She'd shrug and say that she didn't have any money. I could never understand that. I'd been taking Thai lessons at the American University Alumni School and I knew that the teachers there earned less than Joy, but they all seemed to have quite a high standard of living.
They earned about twelve thousand baht a month and all were well dressed, lived in decent apartments, and several had cars and mobile telephones.

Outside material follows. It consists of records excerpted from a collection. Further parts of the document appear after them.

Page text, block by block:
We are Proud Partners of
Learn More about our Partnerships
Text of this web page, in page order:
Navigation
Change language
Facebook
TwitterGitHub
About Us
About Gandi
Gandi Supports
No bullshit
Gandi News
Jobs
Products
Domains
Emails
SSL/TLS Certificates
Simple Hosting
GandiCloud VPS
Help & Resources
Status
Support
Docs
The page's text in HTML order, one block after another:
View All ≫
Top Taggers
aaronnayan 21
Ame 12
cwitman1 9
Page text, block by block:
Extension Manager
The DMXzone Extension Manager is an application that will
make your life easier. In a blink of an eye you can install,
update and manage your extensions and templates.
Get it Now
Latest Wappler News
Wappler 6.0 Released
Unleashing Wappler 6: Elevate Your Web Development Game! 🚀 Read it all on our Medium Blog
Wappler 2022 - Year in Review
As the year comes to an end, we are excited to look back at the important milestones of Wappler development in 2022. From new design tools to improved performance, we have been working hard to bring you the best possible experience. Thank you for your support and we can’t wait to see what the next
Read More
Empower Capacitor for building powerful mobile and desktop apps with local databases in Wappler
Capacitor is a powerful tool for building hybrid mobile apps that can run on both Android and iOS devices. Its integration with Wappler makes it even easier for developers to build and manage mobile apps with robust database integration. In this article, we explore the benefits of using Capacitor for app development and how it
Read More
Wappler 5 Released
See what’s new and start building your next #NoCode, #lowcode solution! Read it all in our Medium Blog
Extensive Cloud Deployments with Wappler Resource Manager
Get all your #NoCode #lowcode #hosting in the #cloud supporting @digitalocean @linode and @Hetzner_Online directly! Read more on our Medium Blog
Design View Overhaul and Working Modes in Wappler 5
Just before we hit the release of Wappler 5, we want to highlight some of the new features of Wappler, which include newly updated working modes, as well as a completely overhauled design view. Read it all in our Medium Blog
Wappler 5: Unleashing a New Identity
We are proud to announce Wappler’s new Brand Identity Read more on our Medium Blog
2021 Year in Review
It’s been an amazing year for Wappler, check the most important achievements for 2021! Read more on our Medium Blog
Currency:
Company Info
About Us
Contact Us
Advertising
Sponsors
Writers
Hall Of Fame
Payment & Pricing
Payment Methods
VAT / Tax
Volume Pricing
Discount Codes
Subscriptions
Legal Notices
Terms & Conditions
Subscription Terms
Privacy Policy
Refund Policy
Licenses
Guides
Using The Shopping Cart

Joy's salary was about five thousand baht a month. Six thousand including the money I gave her so she didn't have to dance naked. The bar gave her a hundred baht each time I paid her bar fine, so that was another thousand baht a month, minimum. She normally got five or six drinks a day, so that was another four thousand baht a month. That meant that from the bar alone she got eleven thousand baht, almost the same as the teachers earned. But I gave Joy another fifteen thousand baht a month. Even if no one else paid her bar fine, Joy was earning twenty six thousand baht a month, more than a nurse, several times more than a policewoman, not much less than a doctor. So where did the money go?
Asking her just resulted in shrugs and shakes of the head. She didn't know. Bangkok was expensive. She had to get a taxi to and from work, and each journey cost more than a hundred baht. Six thousand baht a month in taxi fares? That was crazy, I said. Why didn't she get the bus?
She said a bus would take too long, and it would be dangerous at night. I asked her why she didn't get a room closer to Nana Plaza and she said that all her friends were in Suphan Kwai, and so were her sisters. She had to pay for a motorcycle, she said. Five thousand baht every month.
And she had to send money back to Surin to help her family. Discussions about money always seemed to go around in circles, getting nowhere. One thing was for sure - she never had enough,
no matter how much I gave her.
JOY I don't know where my money goes, I really don't. It slips through my fingers like water. I tried explaining to Pete, but he doesn't understand me. How could he? He's a rich farang, he can't know what it's like to be from a poor family, to have nothing. How much did he have to pay for his ticket from England? Twenty thousand baht? Thirty thousand? And it costs him a thousand baht a night to stay at the Dynasty Hotel. That's thirty thousand baht every month. And he spends money in the bars every night. Hundreds of baht. One night he sat down with a pen and paper and asked me to tell him how much I earned and how much I spent, like he was an accountant or something. I was really offended but I didn't say anything, I tried to make a joke of it. He told me that I'd be better off if I lived closer to Zombie, but that would mean I wouldn't be near my friends. I think he wants me to sit in a room all on my own, waiting for him. He's crazy. He kept asking me why I wasn't saving money. Saving what? I have to pay for my room, I have to pay for taxi fares. There's food, make-up, shampoo, clothes. Bangkok's an expensive city.
And Pete doesn't understand my family commitments. I've three younger sisters, all at school.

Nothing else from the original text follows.